[Data entries]
#####

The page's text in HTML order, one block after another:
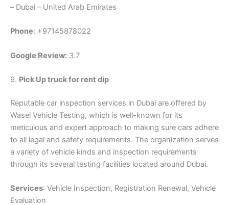
– Dubai – United Arab Emirates
Phone: +97145878022
Google Review: 3.7
9. Pick Up truck for rent dip
Reputable car inspection services in Dubai are offered by
Wasel Vehicle Testing, which is well-known for its
meticulous and expert approach to making sure cars adhere
to all legal and safety requirements. The organization serves
a variety of vehicle kinds and inspection requirements
through its several testing facilities located around Dubai.
Services: Vehicle Inspection, Registration Renewal, Vehicle
Evaluation
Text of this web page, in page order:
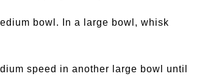
bowl. In a large bowl, whisk
speed in another large bowl until
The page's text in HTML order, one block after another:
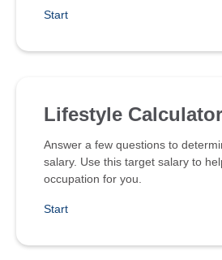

#####

### Your goal
Write out each entry exactly, images excluded.

### Exercise solution
The page's text in HTML order, one block after another:
– Dubai – United Arab Emirates
Phone: +97145878022
Google Review: 3.7
9. Pick Up truck for rent dip
Reputable car inspection services in Dubai are offered by
Wasel Vehicle Testing, which is well-known for its
meticulous and expert approach to making sure cars adhere
to all legal and safety requirements. The organization serves
a variety of vehicle kinds and inspection requirements
through its several testing facilities located around Dubai.
Services: Vehicle Inspection, Registration Renewal, Vehicle
Evaluation
Text of this web page, in page order:
bowl. In a large bowl, whisk
speed in another large bowl until
The page's text in HTML order, one block after another:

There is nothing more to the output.